Helen Gilpin is a Queen’s Nurse and Nurse Specialist for Looked After and Accommodated Children and Young People in NHS Highland. Learning about FASD has changed the way she approaches her initial consultations with children and young people and has allowed her to explore new treatment options for those she cares for.
I knew from experience that many of the young folk on my caseload had complex needs with origins that we didn’t fully understand. I also knew many of them had been given a diagnosis that I felt wasn’t quite right for them.
During a conversation with Dr Jonathan Sher, QNIS Senior Fellow and Programme Lead for Healthier Pregnancies, Better Lives I had a light bulb moment! Meeting Jonathan has been one of many wonderful things that have happened while becoming a Queen`s Nurse in 2021. Many of the young people I work with had the symptoms of FASD but had never been diagnosed or treated for this. It suddenly made sense. That’s why their present treatments and strategies of care weren’t working.
Immediately, I wanted to know what I could do in my role as Nurse Specialist for Looked After and Accommodated Children and Young People. I decided to start talking about FASD more, and to make our health assessments more meaningful by considering FASD as a possibility. It’s been empowering talking to people, understanding their lived experiences and explaining to women that no mother actively planned to cause harm by drinking in pregnancy. By better understanding FASD, we can improve the lives of our young people and the people who care for them.

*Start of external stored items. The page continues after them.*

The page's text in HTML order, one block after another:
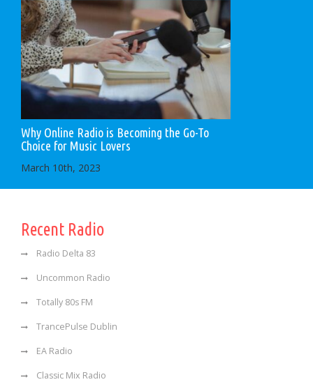
Why Online Radio is Becoming the Go-To
Choice for Music Lovers
March 10th, 2023
Recent Radio
Radio Delta 83
Uncommon Radio
Totally 80s FM
TrancePulse Dublin
EA Radio
Classic Mix Radio
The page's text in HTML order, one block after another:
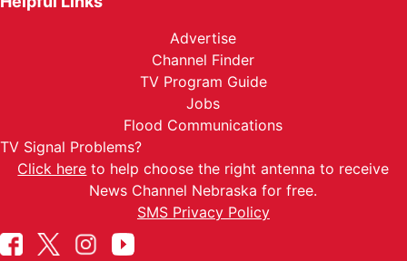
Advertise
Channel Finder
TV Program Guide
Jobs
Flood Communications
TV Signal Problems?
Click here to help choose the right antenna to receive
News Channel Nebraska for free.
SMS Privacy Policy
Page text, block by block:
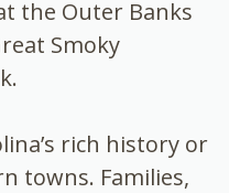
the Outer Banks
Smoky
rich history or
towns. Families,
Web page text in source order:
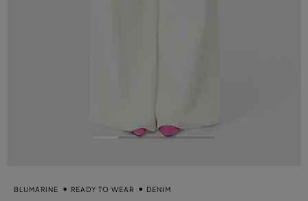
BLUMARINE READY TO WEAR DENIM
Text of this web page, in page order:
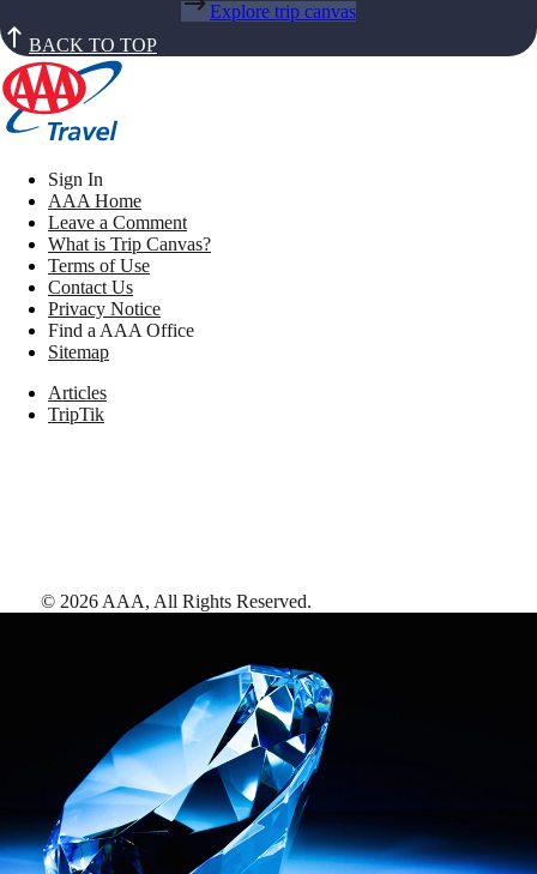
Explore trip canvas
BACK TO TOP
Sign In
AAA Home
Leave a Comment
What is Trip Canvas?
Terms of Use
Contact Us
Privacy Notice
Find a AAA Office
Sitemap
Articles
TripTik
© 2026 AAA, All Rights Reserved.
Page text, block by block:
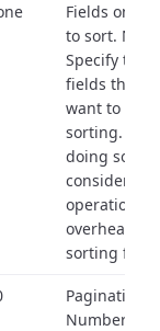
Fields on
to sort. Note:
Specify the
fields that
want to use
sorting.
doing so,
consider the
operational
overhead of
sorting
Pagination:
Number of
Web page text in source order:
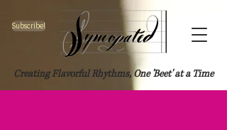
Creating Flavorful Rhythms, One 'Beet' at a Time
Subscribe!
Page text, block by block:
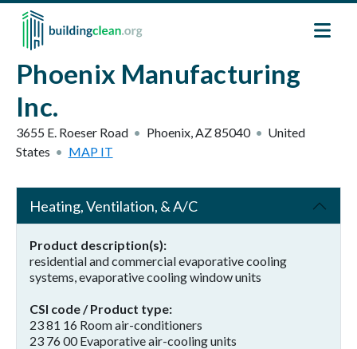
Skip to main content
Phoenix Manufacturing
Inc.
3655 E. Roeser Road Phoenix,AZ85040
United
States
MAP IT
Heating, Ventilation, & A/C
Product description(s)
residential and commercial evaporative cooling
systems, evaporative cooling window units
CSI code / Product type
23 81 16 Room air-conditioners
23 76 00 Evaporative air-cooling units
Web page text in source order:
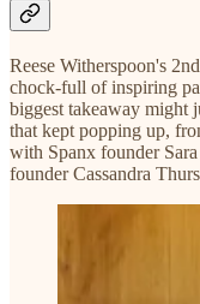
Reese Witherspoon's
chock-full of inspiring
biggest takeaway might
that kept popping up,
with Spanx founder
founder Cassandra
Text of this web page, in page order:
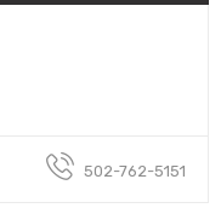
502-762-5151
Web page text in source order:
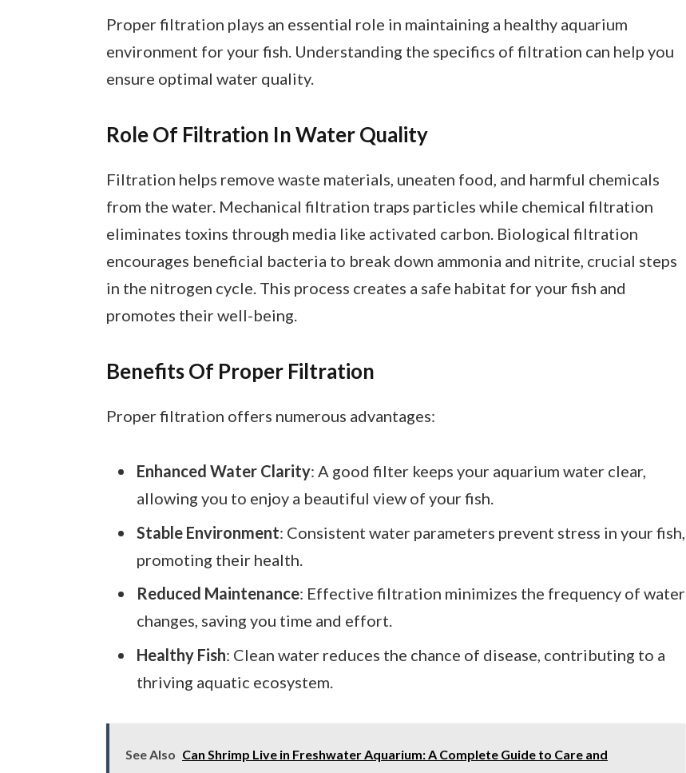
Proper filtration plays an essential role in maintaining a healthy aquarium
environment for your fish. Understanding the specifics of filtration can help you
ensure optimal water quality.
Role Of Filtration In Water Quality
Filtration helps remove waste materials, uneaten food, and harmful chemicals
from the water. Mechanical filtration traps particles while chemical filtration
eliminates toxins through media like activated carbon. Biological filtration
encourages beneficial bacteria to break down ammonia and nitrite, crucial steps
in the nitrogen cycle. This process creates a safe habitat for your fish and
promotes their well-being.
Benefits Of Proper Filtration
Proper filtration offers numerous advantages:
Enhanced Water Clarity: A good filter keeps your aquarium water clear,
allowing you to enjoy a beautiful view of your fish.
Stable Environment: Consistent water parameters prevent stress in your fish,
promoting their health.
Reduced Maintenance: Effective filtration minimizes the frequency of water
changes, saving you time and effort.
Healthy Fish: Clean water reduces the chance of disease, contributing to a
thriving aquatic ecosystem.
See Also Can Shrimp Live in Freshwater Aquarium: A Complete Guide to Care and
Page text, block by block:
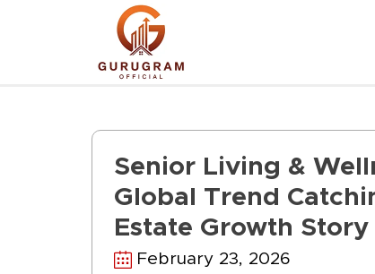
Senior Living &
Global Trend
Estate Growth Story
February 23, 2026
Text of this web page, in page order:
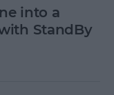
into a
StandBy
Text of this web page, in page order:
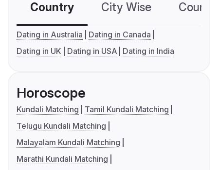
Country City Wise
Dating in Australia
Dating in Canada
Dating in UK
Dating in USA Dating in India
Horoscope
Kundali Matching
Tamil Kundali Matching
Telugu Kundali Matching
Malayalam Kundali Matching
Marathi Kundali Matching
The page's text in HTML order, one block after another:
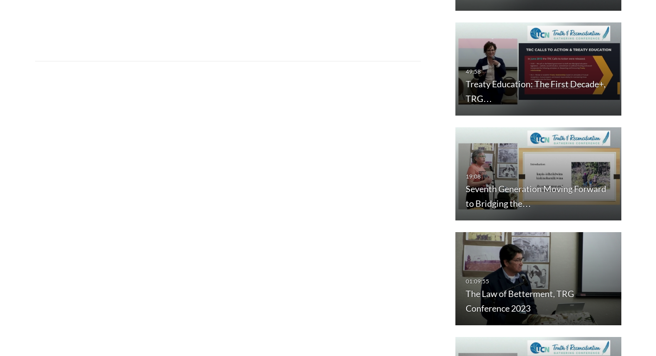
Treaty Education: The First Decade+,
TRG…
Seventh Generation Moving Forward
to Bridging the…
The Law of Betterment, TRG
Conference 2023
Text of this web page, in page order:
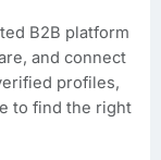
B2B platform
and connect
profiles,
to find the right
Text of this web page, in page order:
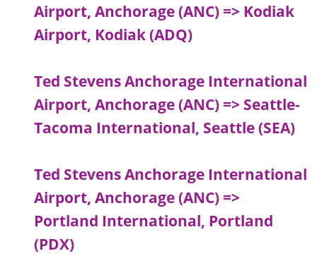
Airport, Anchorage (ANC) => Kodiak
Airport, Kodiak (ADQ)
Ted Stevens Anchorage International
Airport, Anchorage (ANC) => Seattle-
Tacoma International, Seattle (SEA)
Ted Stevens Anchorage International
Airport, Anchorage (ANC) =>
Portland International, Portland
(PDX)
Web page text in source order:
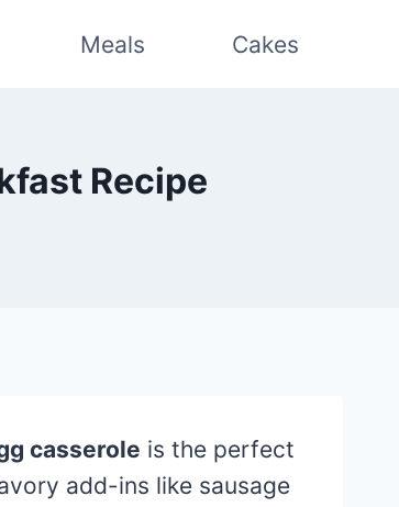
Meals Cakes
Recipe
casserole is the perfect
add-ins like sausage
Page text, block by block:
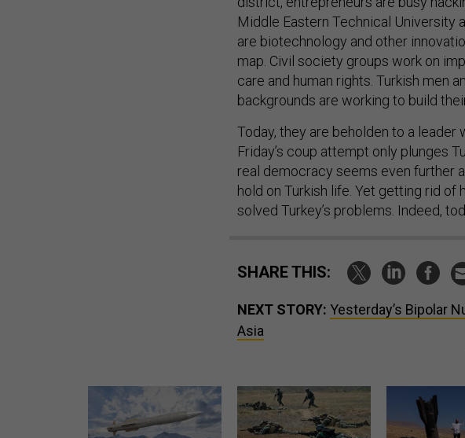
Middle Eastern Technical University
are biotechnology and other
map. Civil society groups work on
care and human rights. Turkish men
backgrounds are working to build
Friday’s coup attempt only plunges
real democracy seems even further
hold on Turkish life. Yet getting rid
solved Turkey’s problems. Indeed,
Asia
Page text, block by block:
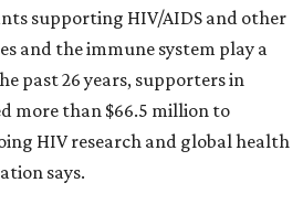
supporting HIV/AIDS and other
and the immune system play a
past 26 years, supporters in
more than $66.5 million to
HIV research and global health
says.
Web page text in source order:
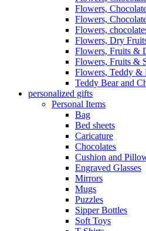
Flowers,
Flowers,
Flowers,
Flowers, Dry
Flowers, Fruits &
Flowers, Fruits &
Flowers, Teddy &
Teddy Bear and
personalized gifts
Personal Items
Bag
Bed sheets
Caricature
Chocolates
Cushion and
Engraved Glasses
Mirrors
Mugs
Puzzles
Sipper Bottles
Soft Toys
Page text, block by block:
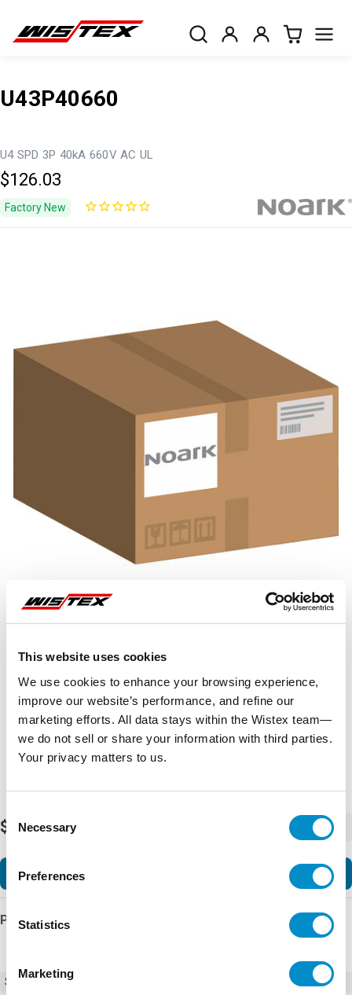
This website uses cookies
We use cookies to enhance your browsing experience,
improve our website’s performance, and refine our
marketing efforts. All data stays within the Wistex team—
we do not sell or share your information with third parties.
Your privacy matters to us.
Selection
Necessary
Preferences
Statistics
Marketing
U43P40660
U4 SPD 3P 40kA 660V AC UL
$126.03
Factory New
$126.03
Product Details
SKU
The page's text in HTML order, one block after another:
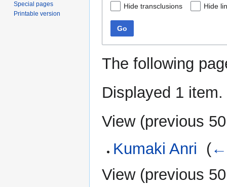
Hide transclusions Hide
Go
The following
Displayed 1 item.
View (previous 50
Kumaki Anri
(
View (previous 50
Special pages
Printable version
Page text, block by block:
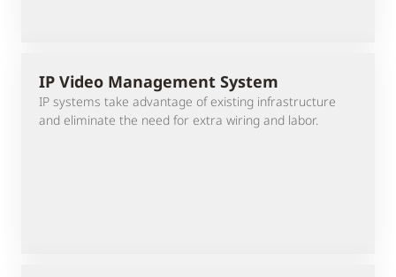
IP Video Management System
IP systems take advantage of existing infrastructure
and eliminate the need for extra wiring and labor.
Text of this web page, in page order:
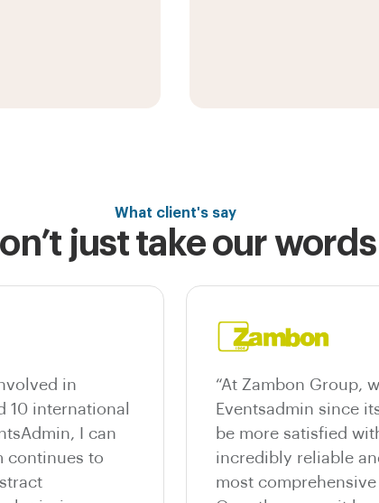
What client's say
just take our words
in
10 international
I can
continues to
“At Zambon Group,
Eventsadmin since
be more satisfied
incredibly reliable
most
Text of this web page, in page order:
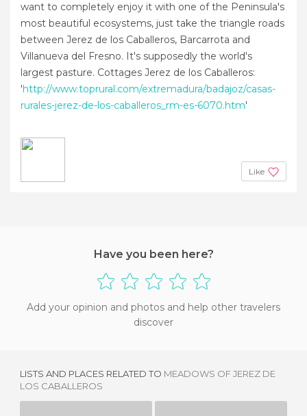
want to completely enjoy it with one of the Peninsula's
most beautiful ecosystems, just take the triangle roads
between Jerez de los Caballeros, Barcarrota and
Villanueva del Fresno. It's supposedly the world's
largest pasture. Cottages Jerez de los Caballeros:
'http://www.toprural.com/extremadura/badajoz/casas-
rurales-jerez-de-los-caballeros_rm-es-6070.htm'
Like
Have you been here?
Add your opinion and photos and help other travelers
discover
LISTS AND PLACES RELATED TO MEADOWS OF JEREZ DE
LOS CABALLEROS
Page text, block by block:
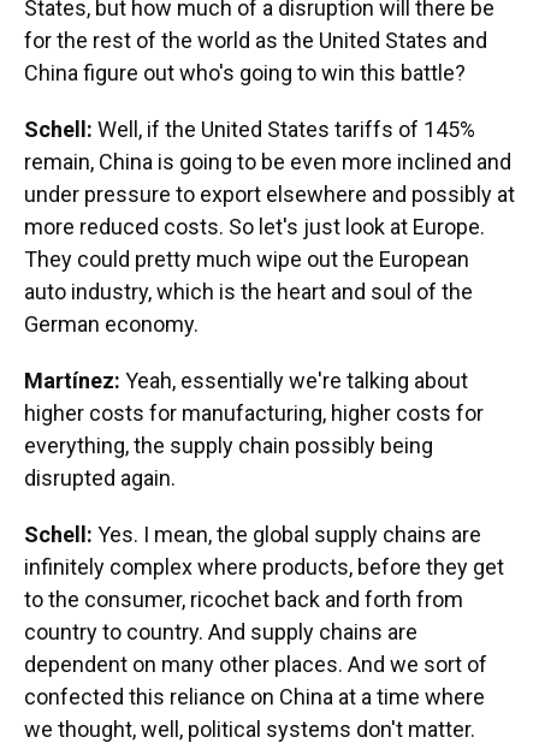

I’ve enjoyed myth busting and challenging statements about the prevalence of FASD with facts. For example, in Scotland alone, it is estimated that up to 1 in 20 people could have FASD. Therefore, it is not a rare condition. FASD is a broad-spectrum disorder, which means people who have FASD are affected differently and therefore strategies to understand and support them vary. After all we are all individuals.
So, in practice, what I am I doing differently is this – I spend a lot more time gathering information regarding a young person’s antenatal, birth and postnatal history, often looking for any indication that suggests they should be assessed for FASD. As I said before, I am doing a lot more to challenge existing ideas about FASD, explaining facts and signposting people to appropriate support services. I am also starting to have conversations with the parents of the future, in the hope that being better informed will allow them to make healthy decisions and better prepare for pregnancy.
Recently, I have also been involved with young adults who have had a diagnosis and never really understood what it meant for them. This is challenging work, as you are discussing their mother`s behaviour/habits before they were born. Many young people have felt relieved after receiving a diagnosis of FASD, feeling that they now have a reason for why they think or act differently from their peers at times.
One of the most powerful things I am doing is talking openly and consistently about FASD. For years it seems some professionals have not wanted to consider the possibility of FASD. The subject is complex and, for many, broaching it could have seemed like blaming a mother. We need to stop thinking like this and ensure we have compassionate, non-judgmental conversations with everyone concerned. We all have to work together to gain greater understanding, knowledge, and a sense of what next steps would be most helpful. That’s how we will make visible a previously invisible, lifelong neurodevelopmental condition in order to then improve diagnostic pathways and enhance ongoing support.